Although I shall not spell out the argument here, I think that there is an implicit contradiction in holding that we depend on God, who timelessly knows all our acts, past or future as they may be for us now, and yet our present reality does not necessitate our future acts. I here agree with Jules Lequier’s careful analysis of this problem. The classical doctrine is that God knows our acts not before they occur but timelessly. But what is true timelessly cannot be untrue at any time. If what I do tomorrow is not wholly definite now, still less is it definite eternally. Aquinas makes it as clear as possible that he is indeed "spatializing time" and thus, from the process point of view, falsifying it. In eternity there are only symmetrical dependencies. Only through becoming as creation of new presents, i.e., new items in a partly new total past which is adequately preserved for all the future, in God, can there be the mixture of contingency and conditional necessity (necessary conditions but no fully necessary consequences) which is reality.
As W. P. Montague saw so clearly (with no doubt some help from Peirce and Bergson), becoming as sheer growth, increase without loss, is the concrete reality and the secret of both being and becoming.
One last question. Can God do what God wills to do? Of course, but what does God will to do? Alston (departing from Aquinas who, and not alone in my opinion, is terribly equivocal on this issue) says that God wills that creatures shall have freedom, so that their decisions are made possible, but not fully determined, by God.

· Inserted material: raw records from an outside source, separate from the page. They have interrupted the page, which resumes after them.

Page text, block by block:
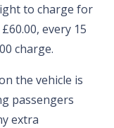
to charge for
every 15
charge.
the vehicle is
passengers
extra
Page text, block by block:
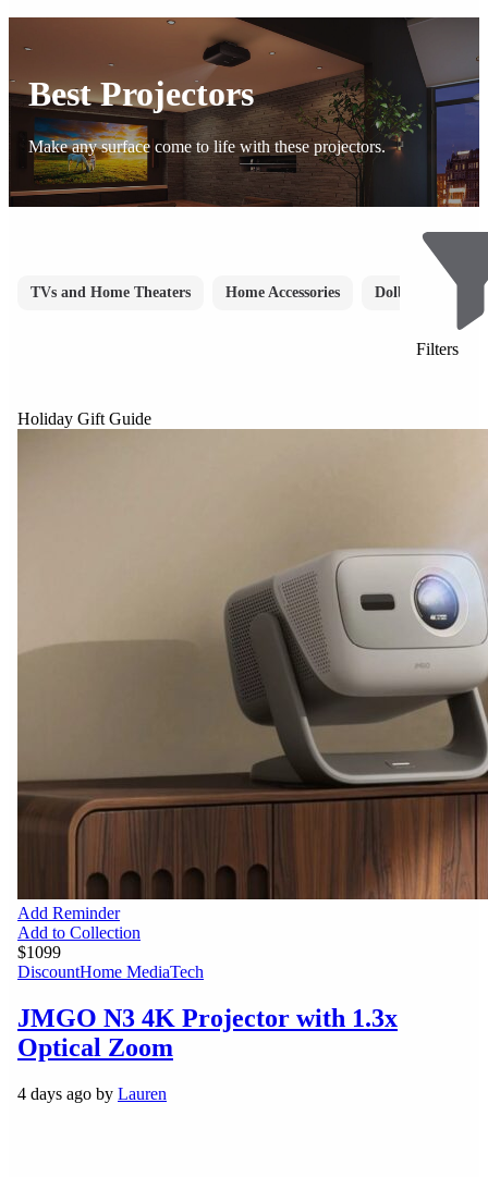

I agree but add: God had no alternative to willing that there be some free creatures, first because (pace Alston) the idea of not creating at all could occur (if I may say so) only to a confused creature, second because, as Peirce, Bergson, and Whitehead have seen, by a "creature" we can consistently mean only a lesser form of the freedom or creativity which in eminent form is deity. Divine freedom is correlative to nondivine freedom in some form; both as such are necessarily and eternally existent, that is, with some instances or other. An actually creating, loving creator is the only unqualified necessity; all else more specific or particular than this abstract essence is contingent, the play of divine-creaturely freedom.
My warm thanks to Alston for his interesting and challenging essay.